[[ MATERIAL TO PROCESS, beginning ]]

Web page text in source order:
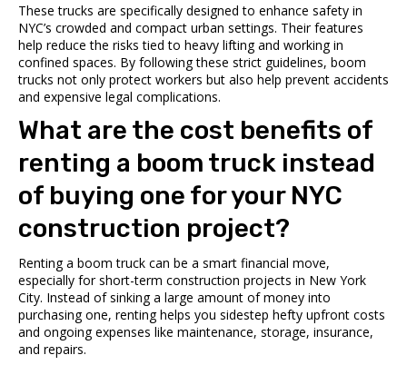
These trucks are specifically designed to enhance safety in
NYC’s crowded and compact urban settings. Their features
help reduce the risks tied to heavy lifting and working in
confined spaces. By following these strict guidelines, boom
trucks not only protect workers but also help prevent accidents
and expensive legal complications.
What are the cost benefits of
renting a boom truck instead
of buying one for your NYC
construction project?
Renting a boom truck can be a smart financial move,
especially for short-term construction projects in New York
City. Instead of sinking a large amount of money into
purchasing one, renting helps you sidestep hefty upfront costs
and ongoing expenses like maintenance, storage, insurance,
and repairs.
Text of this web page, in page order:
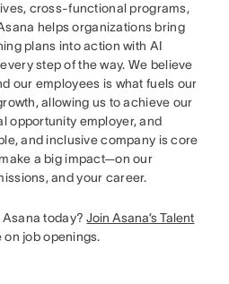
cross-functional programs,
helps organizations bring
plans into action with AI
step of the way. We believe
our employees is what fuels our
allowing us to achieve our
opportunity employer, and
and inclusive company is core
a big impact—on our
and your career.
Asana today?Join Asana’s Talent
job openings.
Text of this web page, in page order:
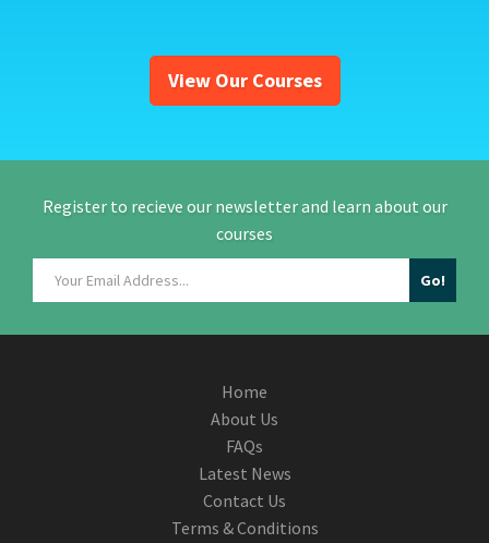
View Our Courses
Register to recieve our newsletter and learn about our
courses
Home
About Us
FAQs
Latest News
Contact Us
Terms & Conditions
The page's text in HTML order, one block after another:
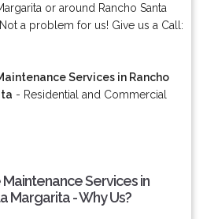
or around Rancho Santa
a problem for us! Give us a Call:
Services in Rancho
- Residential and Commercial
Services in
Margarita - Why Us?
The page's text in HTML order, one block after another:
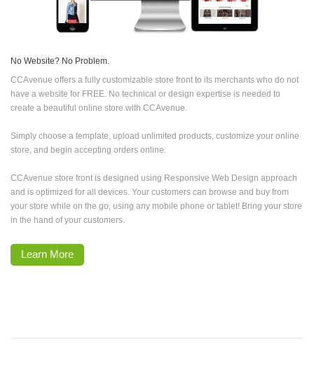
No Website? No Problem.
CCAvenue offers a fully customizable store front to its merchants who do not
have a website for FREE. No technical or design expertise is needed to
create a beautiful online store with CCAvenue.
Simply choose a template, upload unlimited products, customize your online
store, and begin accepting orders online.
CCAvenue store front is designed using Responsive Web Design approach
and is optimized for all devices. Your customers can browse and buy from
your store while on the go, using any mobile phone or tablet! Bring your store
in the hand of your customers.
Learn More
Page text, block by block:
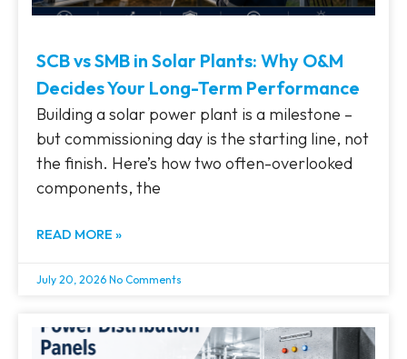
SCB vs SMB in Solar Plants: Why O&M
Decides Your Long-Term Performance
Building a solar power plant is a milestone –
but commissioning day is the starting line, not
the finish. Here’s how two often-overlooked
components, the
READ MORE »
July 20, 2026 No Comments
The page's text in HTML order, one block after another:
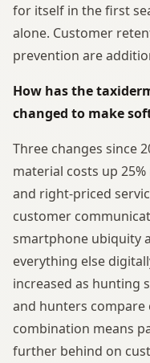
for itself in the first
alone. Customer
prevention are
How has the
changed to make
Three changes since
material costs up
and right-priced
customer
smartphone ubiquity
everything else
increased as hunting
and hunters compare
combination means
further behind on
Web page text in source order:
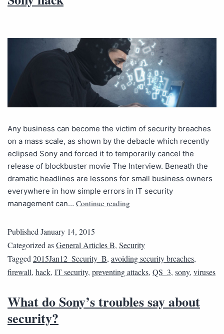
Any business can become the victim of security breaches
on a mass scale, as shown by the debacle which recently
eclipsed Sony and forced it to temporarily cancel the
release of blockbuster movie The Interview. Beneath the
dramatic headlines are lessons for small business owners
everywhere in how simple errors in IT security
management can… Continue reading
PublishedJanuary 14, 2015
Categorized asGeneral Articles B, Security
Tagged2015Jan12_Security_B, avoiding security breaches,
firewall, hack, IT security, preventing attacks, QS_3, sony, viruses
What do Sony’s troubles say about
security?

[[ MATERIAL TO PROCESS, end ]]

▶ **PROBLEM TO WORK ON**: From the entries above, write out only the lines starting at the line that holds "on a mass scale, as" and ending at the line that holds "Tagged2015Jan12_Security_B, avoiding security", keeping both and matching them exactly.

▶ **RESULT OF THE EXERCISE**:
on a mass scale, as shown by the debacle which recently
eclipsed Sony and forced it to temporarily cancel the
release of blockbuster movie The Interview. Beneath the
dramatic headlines are lessons for small business owners
everywhere in how simple errors in IT security
management can… Continue reading
PublishedJanuary 14, 2015
Categorized asGeneral Articles B, Security
Tagged2015Jan12_Security_B, avoiding security breaches,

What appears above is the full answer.